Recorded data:
○ ○ ○ ○ ○

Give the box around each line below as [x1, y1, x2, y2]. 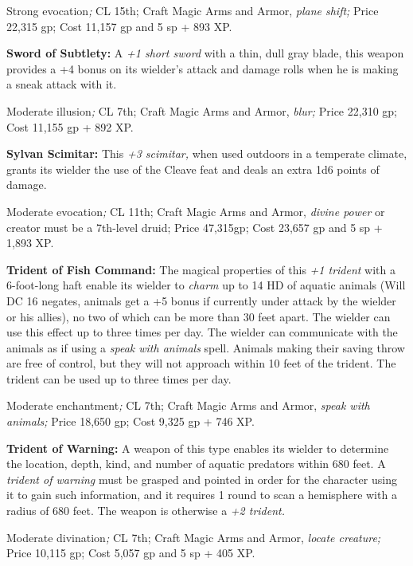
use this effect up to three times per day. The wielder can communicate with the [6, 324, 398, 340]
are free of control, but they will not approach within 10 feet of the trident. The [6, 355, 396, 371]
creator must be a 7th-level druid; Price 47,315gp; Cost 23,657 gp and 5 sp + [6, 218, 383, 235]
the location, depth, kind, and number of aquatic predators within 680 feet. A [6, 455, 386, 472]
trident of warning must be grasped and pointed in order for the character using [6, 470, 397, 487]
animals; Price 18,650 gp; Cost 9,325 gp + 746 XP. [6, 413, 255, 430]
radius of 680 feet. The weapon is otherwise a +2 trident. [6, 502, 286, 519]
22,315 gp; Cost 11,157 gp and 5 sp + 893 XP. [6, 18, 232, 34]
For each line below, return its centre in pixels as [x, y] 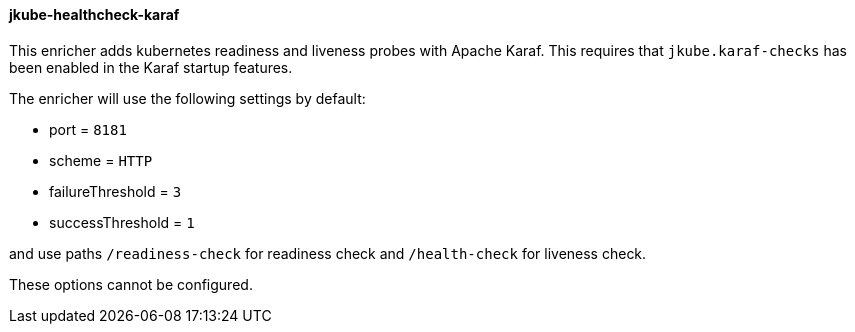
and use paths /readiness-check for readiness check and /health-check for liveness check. [328, 253]
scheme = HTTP [101, 160]
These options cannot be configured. [131, 284]
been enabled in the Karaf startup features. [151, 67]
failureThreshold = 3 [115, 191]
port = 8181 [88, 129]
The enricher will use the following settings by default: [187, 98]
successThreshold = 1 [122, 222]
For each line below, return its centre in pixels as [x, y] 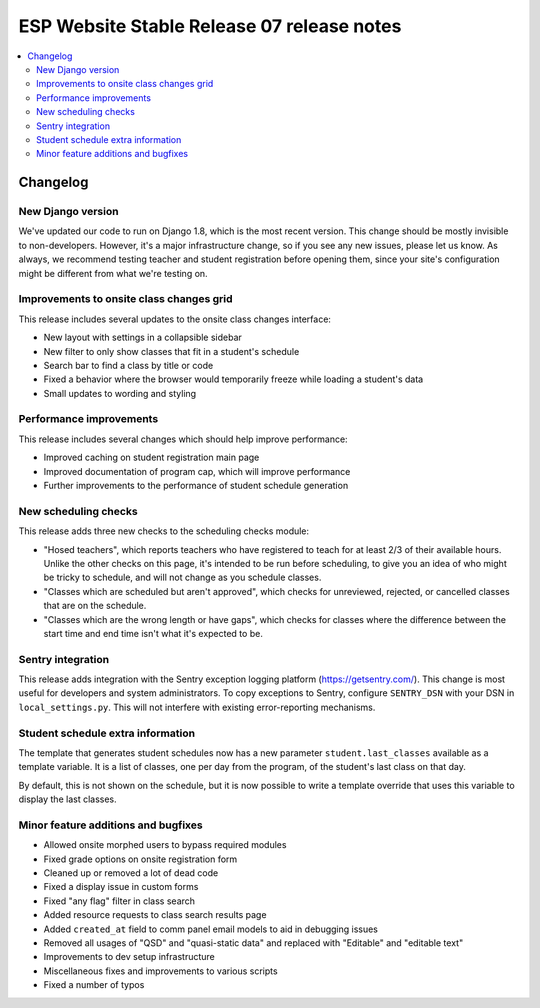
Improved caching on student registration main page [151, 457]
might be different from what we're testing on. [113, 273]
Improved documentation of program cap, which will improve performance [197, 471]
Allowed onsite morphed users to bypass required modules [165, 845]
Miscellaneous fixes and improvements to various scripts [161, 971]
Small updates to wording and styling [120, 393]
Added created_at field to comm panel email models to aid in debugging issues [211, 929]
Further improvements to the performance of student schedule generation [196, 486]
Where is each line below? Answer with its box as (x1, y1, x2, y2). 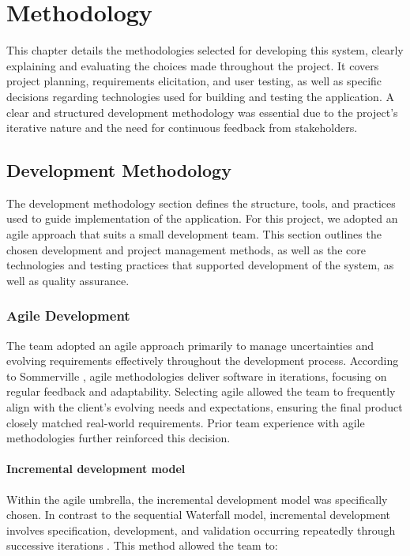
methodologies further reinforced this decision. (6, 430, 231, 446)
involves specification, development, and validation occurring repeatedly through (6, 521, 396, 538)
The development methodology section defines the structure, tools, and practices (6, 194, 396, 211)
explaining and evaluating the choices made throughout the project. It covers (6, 57, 379, 73)
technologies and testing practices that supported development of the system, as (6, 257, 394, 273)
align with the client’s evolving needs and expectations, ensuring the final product (6, 399, 403, 415)
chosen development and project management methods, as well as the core (6, 241, 366, 257)
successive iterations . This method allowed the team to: (6, 537, 278, 554)
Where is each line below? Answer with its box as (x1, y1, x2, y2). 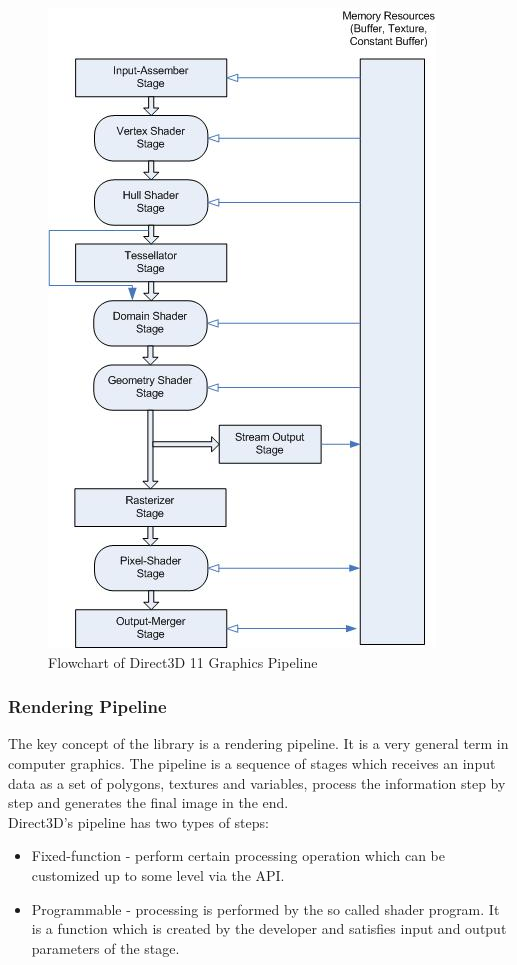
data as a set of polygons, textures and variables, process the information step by (8, 772, 506, 793)
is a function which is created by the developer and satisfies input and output (31, 918, 507, 939)
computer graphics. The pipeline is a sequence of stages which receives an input (8, 753, 496, 773)
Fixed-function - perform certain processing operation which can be (31, 845, 445, 866)
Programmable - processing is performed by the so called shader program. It (31, 898, 500, 919)
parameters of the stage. (31, 937, 180, 958)
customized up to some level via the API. (31, 864, 285, 885)
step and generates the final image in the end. (8, 792, 289, 813)
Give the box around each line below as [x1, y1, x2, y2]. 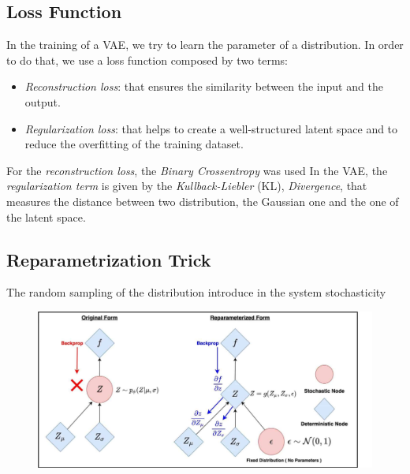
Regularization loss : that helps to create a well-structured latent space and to [24, 120, 398, 136]
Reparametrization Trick [6, 247, 211, 271]
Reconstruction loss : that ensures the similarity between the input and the [24, 78, 383, 95]
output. [24, 93, 61, 110]
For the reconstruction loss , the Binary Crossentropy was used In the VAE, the [6, 162, 388, 178]
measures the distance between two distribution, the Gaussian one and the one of [6, 192, 399, 209]
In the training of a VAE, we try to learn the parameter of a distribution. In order [6, 36, 404, 53]
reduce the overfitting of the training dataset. [24, 136, 244, 152]
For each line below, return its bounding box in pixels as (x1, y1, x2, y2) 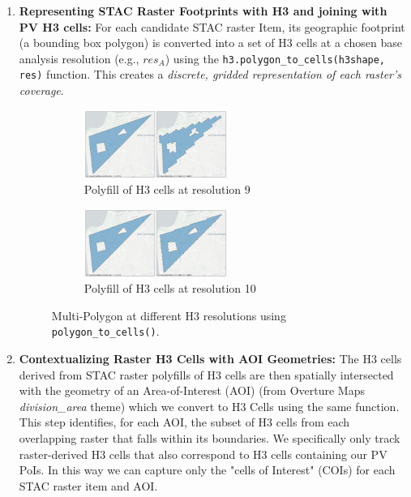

○ ○ ○ ○ ○

PROMPT: In the entries above, find the line containing "might be different" and the line containing "involves specification, development, and"; give again exactly those two lines and every line between them, minus the pictures.

REPLY TO THE EXERCISE:
might be different from what we're testing on. [113, 273]
Improved documentation of program cap, which will improve performance [197, 471]
Allowed onsite morphed users to bypass required modules [165, 845]
Miscellaneous fixes and improvements to various scripts [161, 971]
Small updates to wording and styling [120, 393]
Added created_at field to comm panel email models to aid in debugging issues [211, 929]
Further improvements to the performance of student schedule generation [196, 486]
Where is each line below? Answer with its box as (x1, y1, x2, y2). 
methodologies further reinforced this decision. (6, 430, 231, 446)
involves specification, development, and validation occurring repeatedly through (6, 521, 396, 538)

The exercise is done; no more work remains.